The task:
Make an exact copy of the lines from the top of the entries below through the line with "trips in the". Leave all pictures out.

Records from a collection
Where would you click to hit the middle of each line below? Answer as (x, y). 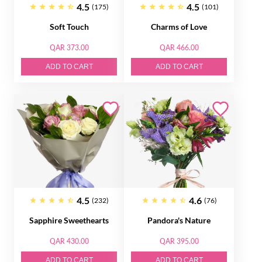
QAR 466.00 (179, 48)
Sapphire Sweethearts (69, 220)
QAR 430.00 (69, 241)
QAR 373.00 (69, 48)
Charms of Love (179, 27)
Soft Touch (69, 27)
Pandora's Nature (179, 220)
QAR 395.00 (179, 241)
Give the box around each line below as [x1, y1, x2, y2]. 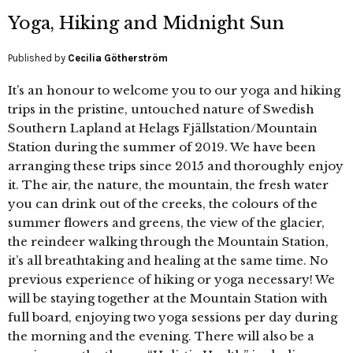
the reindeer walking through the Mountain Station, [8, 233, 329, 249]
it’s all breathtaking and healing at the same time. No [8, 252, 328, 268]
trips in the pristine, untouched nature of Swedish [8, 101, 314, 117]
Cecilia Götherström [68, 51, 168, 64]
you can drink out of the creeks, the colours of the [8, 195, 318, 211]
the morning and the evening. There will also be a [8, 328, 314, 344]
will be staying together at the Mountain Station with [8, 290, 328, 306]
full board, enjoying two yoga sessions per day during [8, 309, 337, 325]
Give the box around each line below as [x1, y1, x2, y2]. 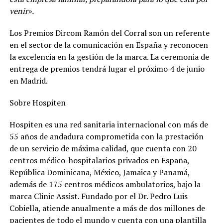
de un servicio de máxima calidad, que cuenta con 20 [9, 142, 197, 154]
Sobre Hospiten [9, 97, 66, 108]
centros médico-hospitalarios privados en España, [9, 154, 189, 166]
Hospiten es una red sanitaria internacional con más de [9, 118, 208, 130]
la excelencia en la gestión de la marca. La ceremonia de [9, 51, 209, 62]
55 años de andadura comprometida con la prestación [9, 130, 204, 142]
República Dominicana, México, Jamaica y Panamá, [9, 166, 190, 178]
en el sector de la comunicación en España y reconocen [9, 39, 208, 50]
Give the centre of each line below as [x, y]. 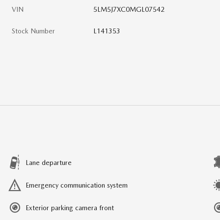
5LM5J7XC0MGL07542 [129, 9]
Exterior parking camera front [70, 207]
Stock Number [33, 31]
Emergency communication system [77, 185]
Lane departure [49, 162]
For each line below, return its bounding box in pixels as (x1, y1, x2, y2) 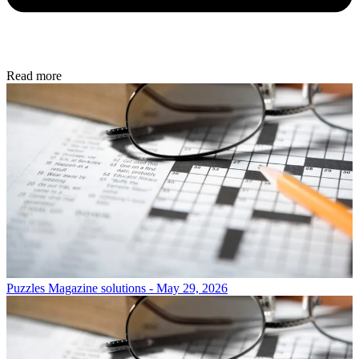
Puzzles (6, 281, 45, 296)
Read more (6, 69, 62, 83)
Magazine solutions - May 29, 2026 (48, 281, 228, 296)
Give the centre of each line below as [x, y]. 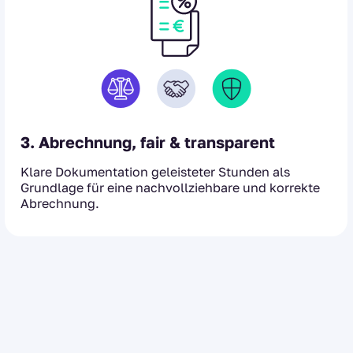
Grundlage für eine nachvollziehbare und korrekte [170, 187]
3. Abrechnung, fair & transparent [148, 141]
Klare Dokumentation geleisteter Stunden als [155, 171]
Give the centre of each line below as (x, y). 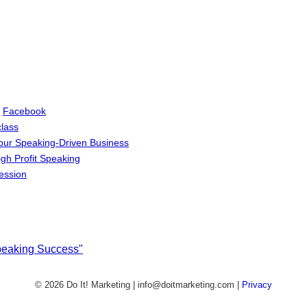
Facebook (24, 111)
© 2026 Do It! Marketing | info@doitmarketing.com (136, 285)
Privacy (257, 285)
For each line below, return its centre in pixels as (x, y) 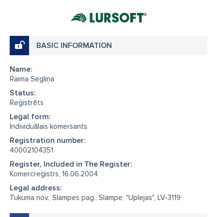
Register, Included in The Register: (71, 164)
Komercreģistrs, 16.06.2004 (54, 174)
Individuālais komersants (48, 126)
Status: (23, 93)
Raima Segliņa (32, 79)
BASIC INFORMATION (74, 45)
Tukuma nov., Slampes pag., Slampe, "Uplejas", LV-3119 (95, 197)
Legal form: (30, 116)
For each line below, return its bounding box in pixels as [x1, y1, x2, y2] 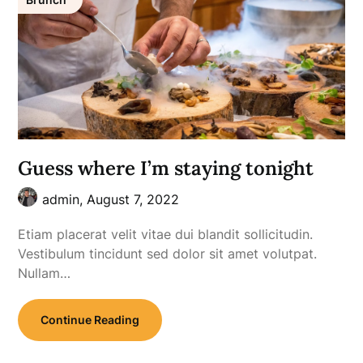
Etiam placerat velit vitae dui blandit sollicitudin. [18, 226, 314, 243]
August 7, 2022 [87, 191, 180, 208]
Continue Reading [41, 313, 140, 327]
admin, [42, 191, 88, 208]
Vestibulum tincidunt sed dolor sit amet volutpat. [18, 246, 318, 263]
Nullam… [18, 265, 71, 282]
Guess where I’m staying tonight [18, 156, 314, 181]
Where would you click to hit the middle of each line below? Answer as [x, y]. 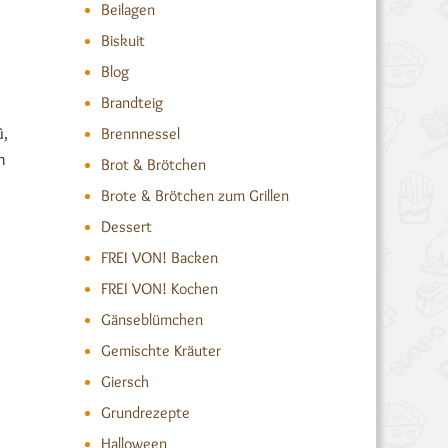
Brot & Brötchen [153, 164]
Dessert [126, 226]
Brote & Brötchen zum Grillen [194, 195]
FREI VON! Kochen [159, 288]
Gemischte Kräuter [160, 350]
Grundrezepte [145, 412]
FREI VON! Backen [159, 257]
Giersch [124, 381]
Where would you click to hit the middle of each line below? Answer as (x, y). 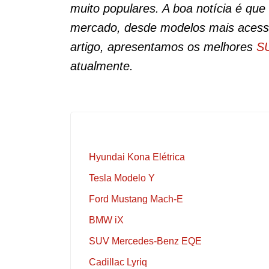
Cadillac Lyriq (118, 262)
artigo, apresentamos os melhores (163, 47)
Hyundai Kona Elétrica (137, 157)
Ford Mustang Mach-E (136, 199)
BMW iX (106, 220)
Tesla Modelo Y (122, 178)
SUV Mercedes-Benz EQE (145, 241)
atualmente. (102, 66)
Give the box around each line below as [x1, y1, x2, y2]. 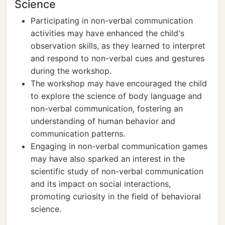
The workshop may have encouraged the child [31, 78, 207, 88]
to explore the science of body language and [31, 91, 202, 101]
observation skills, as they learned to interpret [31, 41, 205, 51]
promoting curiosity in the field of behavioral [31, 191, 201, 201]
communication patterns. [31, 129, 125, 139]
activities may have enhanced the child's [31, 28, 184, 38]
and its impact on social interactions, [31, 179, 171, 189]
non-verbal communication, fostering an [31, 103, 183, 114]
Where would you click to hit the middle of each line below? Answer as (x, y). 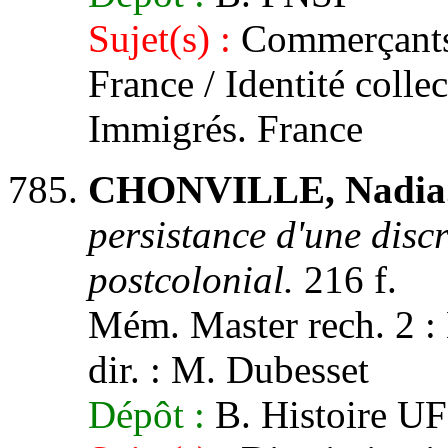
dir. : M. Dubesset (228, 369)
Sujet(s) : (159, 38)
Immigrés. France (225, 128)
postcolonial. (191, 279)
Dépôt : (146, 414)
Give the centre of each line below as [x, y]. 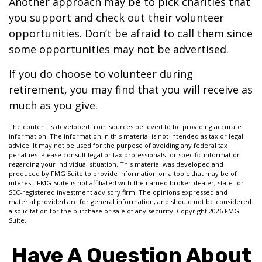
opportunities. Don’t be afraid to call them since [131, 33]
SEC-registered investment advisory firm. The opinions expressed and [118, 192]
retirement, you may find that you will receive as [131, 89]
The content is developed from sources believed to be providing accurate [125, 127]
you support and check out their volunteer [116, 18]
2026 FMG [224, 211]
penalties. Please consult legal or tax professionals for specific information [125, 155]
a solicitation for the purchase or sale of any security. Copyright [109, 211]
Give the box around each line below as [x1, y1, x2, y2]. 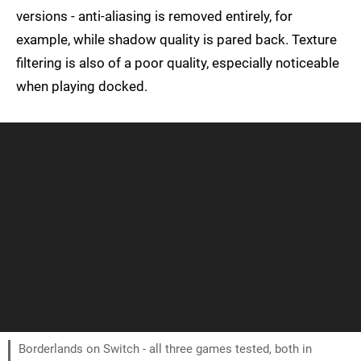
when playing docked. [16, 78, 147, 95]
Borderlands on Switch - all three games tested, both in [19, 342, 312, 357]
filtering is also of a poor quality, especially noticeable [16, 55, 339, 72]
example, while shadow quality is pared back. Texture [16, 31, 337, 48]
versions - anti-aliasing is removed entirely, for [16, 8, 293, 25]
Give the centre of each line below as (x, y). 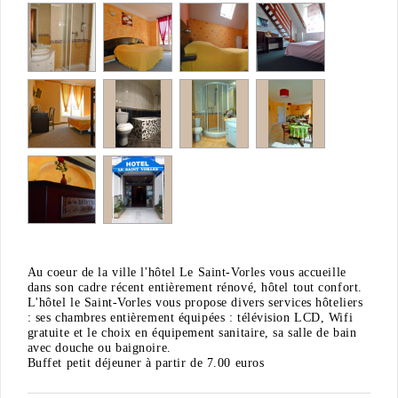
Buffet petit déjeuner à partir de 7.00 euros (146, 363)
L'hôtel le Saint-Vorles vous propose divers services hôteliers (195, 303)
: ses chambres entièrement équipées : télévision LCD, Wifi (190, 318)
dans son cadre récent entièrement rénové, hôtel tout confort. (195, 288)
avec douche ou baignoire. (99, 348)
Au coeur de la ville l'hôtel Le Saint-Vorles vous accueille (187, 273)
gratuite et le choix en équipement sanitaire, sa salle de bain (192, 333)
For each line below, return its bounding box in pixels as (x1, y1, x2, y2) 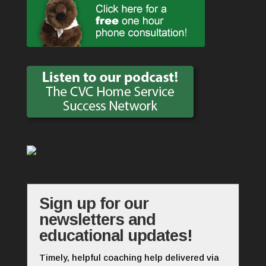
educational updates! (39, 227, 192, 245)
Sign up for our (39, 195, 148, 213)
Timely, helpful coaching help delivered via (39, 252, 219, 263)
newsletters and (39, 211, 156, 229)
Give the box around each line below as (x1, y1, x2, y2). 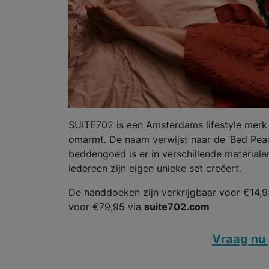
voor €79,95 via (68, 200, 144, 213)
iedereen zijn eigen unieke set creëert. (68, 162, 241, 174)
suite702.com (144, 200, 210, 213)
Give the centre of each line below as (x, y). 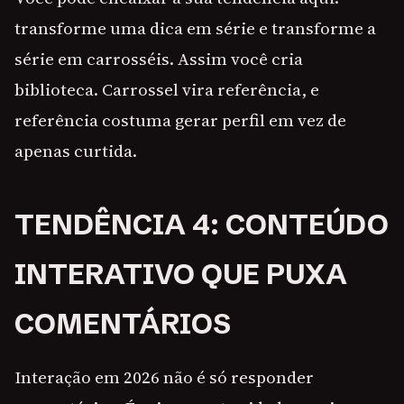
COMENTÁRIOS (123, 324)
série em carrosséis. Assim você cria (159, 59)
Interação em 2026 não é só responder (164, 377)
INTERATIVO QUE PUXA (181, 275)
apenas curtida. (76, 151)
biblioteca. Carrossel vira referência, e (167, 90)
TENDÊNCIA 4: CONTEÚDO (202, 225)
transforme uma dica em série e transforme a (195, 28)
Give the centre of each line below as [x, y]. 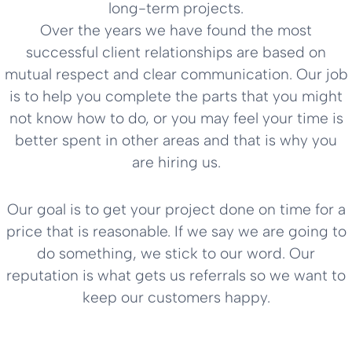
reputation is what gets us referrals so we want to [176, 275]
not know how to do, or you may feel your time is [176, 118]
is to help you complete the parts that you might [176, 96]
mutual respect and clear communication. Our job [176, 74]
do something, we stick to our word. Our [176, 253]
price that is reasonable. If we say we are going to [176, 231]
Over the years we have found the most [176, 30]
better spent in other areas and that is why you [176, 140]
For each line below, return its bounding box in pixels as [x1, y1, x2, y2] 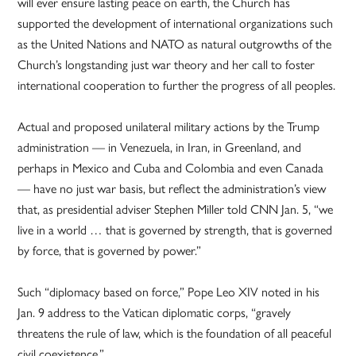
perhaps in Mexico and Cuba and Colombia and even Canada [17, 161, 324, 176]
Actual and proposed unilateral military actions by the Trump [17, 119, 320, 135]
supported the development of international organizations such [17, 16, 334, 32]
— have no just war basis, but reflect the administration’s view [17, 181, 327, 197]
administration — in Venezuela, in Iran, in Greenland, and [17, 140, 302, 156]
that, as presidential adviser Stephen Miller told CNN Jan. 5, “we [17, 202, 334, 218]
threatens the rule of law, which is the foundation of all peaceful [17, 326, 332, 342]
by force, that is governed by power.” [17, 243, 202, 259]
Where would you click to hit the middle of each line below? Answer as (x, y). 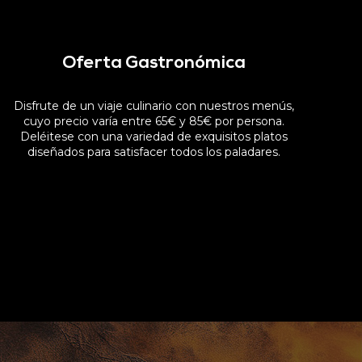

Solution to this problem:
Where would you click to hit the middle of each line below? Answer as (x, y). 
QAR 466.00 (179, 48)
Sapphire Sweethearts (69, 220)
QAR 430.00 (69, 241)
QAR 373.00 (69, 48)
Charms of Love (179, 27)
Soft Touch (69, 27)
Pandora's Nature (179, 220)
QAR 395.00 (179, 241)
Give the box around each line below as [x1, y1, x2, y2]. 
the reindeer walking through the Mountain Station, [8, 233, 329, 249]
it’s all breathtaking and healing at the same time. No [8, 252, 328, 268]
trips in the pristine, untouched nature of Swedish [8, 101, 314, 117]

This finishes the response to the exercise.